Educational publishers respond to Grattan report
The Australian Publishers Association (APA) has criticised a recommendation by the Grattan Institute that governments should consider buying curriculum materials overseas ‘as an immediate priority’.
In its report Ending the lesson lottery: How to improve curriculum planning in schools, which is based on a survey of more than 2000 teachers, the Grattan Institute emphasises the value of whole-school curriculum planning and ‘a shared bank of high-quality curriculum materials for all subjects’. The report states that half of the teachers surveyed plan on their own, and the typical teacher spends six hours a week sourcing and creating materials, with only 15% having access to a common bank of high-quality curriculum materials for all their classes.
In its recommendations, the institute says governments ‘as an immediate priority … should consider buying high-quality curriculum materials from overseas, and adapting them for the Australian context’. However, APA CEO Michael Gordon-Smith says that while the APA supports many of the report’s findings, ‘the recommendation that governments should immediately purchase digital classroom materials from overseas makes no sense’.
According to Gordon-Smith, education ministers ‘should focus first on ensuring teachers have access to the excellent resources already available in Australia’.
‘If teachers are not getting access to the resources they need, there’s work to be done in connecting teachers, schools and curriculum bodies to educational publishers. Many Australian teachers and schools already access and set Australian published materials as excellent as any in the world. Through one of the world’s best statutory licensing arrangements, Australian teachers can also copy the materials they want to use without the administrative burden of checking licences and permissions.’
Oxford University Press Australia and New Zealand managing director Arthur Baker said: ‘Australian educational publishing is a highly skilled sector, drawing on the knowledge of leading and experienced teachers.
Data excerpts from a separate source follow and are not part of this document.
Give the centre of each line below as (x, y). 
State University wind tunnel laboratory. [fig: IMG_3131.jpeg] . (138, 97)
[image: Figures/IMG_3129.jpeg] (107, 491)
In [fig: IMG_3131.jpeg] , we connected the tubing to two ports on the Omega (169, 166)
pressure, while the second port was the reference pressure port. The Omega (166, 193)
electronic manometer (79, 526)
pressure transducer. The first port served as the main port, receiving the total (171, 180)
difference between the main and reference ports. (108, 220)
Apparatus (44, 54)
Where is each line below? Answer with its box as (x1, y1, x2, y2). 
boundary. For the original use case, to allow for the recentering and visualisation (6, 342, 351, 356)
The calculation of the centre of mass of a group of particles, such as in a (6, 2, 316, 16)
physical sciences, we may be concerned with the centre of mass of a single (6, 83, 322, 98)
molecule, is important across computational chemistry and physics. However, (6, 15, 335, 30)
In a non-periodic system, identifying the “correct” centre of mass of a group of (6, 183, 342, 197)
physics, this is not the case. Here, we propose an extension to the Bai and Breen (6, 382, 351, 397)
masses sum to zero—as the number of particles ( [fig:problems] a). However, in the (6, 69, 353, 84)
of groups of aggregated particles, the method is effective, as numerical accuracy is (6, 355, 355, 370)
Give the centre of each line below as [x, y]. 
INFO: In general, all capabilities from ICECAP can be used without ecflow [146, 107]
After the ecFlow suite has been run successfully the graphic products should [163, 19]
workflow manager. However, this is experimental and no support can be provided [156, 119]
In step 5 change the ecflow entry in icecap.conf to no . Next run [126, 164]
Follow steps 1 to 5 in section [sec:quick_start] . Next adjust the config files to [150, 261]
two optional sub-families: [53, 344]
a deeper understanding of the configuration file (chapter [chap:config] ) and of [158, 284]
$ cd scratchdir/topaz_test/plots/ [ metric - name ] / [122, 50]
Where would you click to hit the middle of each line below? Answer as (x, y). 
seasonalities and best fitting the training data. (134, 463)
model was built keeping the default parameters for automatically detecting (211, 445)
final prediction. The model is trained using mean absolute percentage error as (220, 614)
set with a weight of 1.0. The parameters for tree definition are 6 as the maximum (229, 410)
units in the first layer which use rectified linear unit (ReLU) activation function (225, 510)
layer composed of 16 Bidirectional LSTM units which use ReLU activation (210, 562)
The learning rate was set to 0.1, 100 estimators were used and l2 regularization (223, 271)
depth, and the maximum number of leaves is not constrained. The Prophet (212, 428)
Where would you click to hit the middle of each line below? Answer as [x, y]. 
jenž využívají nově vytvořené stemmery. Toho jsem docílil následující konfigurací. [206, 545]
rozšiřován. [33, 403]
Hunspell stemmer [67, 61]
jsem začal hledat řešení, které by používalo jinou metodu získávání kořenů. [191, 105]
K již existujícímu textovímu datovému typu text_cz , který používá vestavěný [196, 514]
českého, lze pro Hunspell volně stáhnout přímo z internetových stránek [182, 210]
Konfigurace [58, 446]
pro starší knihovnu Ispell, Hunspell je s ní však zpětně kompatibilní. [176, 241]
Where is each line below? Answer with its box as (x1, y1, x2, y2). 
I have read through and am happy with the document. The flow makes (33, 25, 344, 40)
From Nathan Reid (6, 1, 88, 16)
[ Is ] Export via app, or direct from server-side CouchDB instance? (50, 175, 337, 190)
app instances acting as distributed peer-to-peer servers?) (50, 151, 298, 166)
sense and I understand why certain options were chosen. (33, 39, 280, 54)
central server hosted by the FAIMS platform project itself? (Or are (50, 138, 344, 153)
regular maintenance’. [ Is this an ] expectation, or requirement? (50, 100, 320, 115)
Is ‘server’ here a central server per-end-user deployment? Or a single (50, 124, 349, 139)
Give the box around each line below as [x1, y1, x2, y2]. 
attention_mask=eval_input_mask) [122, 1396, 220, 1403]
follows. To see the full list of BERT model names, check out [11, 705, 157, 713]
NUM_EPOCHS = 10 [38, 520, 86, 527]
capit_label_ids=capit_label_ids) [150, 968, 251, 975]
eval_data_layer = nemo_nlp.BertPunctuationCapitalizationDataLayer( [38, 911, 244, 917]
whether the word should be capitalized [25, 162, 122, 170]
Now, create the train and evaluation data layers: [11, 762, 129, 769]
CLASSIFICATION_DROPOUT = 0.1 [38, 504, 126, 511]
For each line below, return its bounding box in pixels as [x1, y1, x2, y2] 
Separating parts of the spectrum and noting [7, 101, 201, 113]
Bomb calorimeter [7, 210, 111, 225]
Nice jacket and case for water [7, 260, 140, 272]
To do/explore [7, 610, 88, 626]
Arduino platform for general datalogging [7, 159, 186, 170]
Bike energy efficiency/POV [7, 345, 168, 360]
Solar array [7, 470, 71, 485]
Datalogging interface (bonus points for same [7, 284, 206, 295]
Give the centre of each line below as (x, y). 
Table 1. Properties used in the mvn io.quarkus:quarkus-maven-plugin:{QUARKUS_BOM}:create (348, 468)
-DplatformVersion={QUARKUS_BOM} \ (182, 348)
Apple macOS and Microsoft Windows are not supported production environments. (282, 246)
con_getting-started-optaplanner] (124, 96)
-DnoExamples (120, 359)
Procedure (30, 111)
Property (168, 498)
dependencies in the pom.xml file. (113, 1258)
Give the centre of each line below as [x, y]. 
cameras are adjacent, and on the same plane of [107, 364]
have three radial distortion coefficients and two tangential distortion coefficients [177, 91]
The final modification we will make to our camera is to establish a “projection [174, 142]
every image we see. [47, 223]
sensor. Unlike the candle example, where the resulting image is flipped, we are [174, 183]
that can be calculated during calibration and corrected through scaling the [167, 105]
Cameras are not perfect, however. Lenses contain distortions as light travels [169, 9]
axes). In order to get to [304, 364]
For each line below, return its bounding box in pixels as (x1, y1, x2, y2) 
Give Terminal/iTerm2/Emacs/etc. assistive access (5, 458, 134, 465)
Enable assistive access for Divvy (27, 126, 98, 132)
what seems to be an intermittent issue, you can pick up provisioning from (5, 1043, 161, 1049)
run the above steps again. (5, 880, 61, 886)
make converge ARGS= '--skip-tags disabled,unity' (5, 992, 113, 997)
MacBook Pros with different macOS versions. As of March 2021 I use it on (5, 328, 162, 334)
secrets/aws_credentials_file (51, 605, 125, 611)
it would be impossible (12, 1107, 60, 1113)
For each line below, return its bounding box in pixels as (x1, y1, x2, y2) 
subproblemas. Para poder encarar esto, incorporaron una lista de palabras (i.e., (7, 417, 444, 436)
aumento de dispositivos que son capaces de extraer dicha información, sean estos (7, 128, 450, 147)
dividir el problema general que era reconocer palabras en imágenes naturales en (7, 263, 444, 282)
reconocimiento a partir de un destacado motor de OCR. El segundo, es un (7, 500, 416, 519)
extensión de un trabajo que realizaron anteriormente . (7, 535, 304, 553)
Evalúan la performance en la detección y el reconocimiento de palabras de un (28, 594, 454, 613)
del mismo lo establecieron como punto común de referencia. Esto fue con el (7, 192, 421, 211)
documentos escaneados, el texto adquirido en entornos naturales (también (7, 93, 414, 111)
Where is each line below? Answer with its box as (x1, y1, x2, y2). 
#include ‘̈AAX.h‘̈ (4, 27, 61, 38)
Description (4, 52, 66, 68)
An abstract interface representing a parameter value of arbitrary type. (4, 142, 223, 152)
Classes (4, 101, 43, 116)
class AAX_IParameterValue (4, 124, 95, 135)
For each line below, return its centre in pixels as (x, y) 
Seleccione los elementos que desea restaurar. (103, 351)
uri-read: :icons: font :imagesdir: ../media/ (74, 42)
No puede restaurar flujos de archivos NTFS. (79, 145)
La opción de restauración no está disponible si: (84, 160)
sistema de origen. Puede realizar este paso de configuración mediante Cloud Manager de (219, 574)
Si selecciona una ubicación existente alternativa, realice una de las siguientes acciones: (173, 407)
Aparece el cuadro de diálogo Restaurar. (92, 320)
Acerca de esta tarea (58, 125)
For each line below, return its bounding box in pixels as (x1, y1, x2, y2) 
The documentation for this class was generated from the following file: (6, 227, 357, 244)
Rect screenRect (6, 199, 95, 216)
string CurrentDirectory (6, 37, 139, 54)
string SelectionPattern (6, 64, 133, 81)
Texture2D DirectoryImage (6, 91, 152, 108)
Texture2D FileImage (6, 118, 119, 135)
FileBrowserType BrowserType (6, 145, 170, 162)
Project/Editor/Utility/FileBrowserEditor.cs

Publishers invest tens of millions of dollars annually to develop world-class, digitally progressive planning, teaching, learning and assessment resources for Australian schools.’
‘Educational publishers would welcome the opportunity to sit down with curriculum planners across the nine different jurisdictions earlier in the process, to ensure the best possible materials are made available to teachers,’ said Gordon-Smith. ‘That’s the model used in high-performing education systems like Singapore and Finland.’
The report also recommends government could make investment building ‘off materials already made or under development in several states, such as Queensland, South Australia, NSW, and Victoria, and through Ochre Education, provided these meet robust criteria for quality’.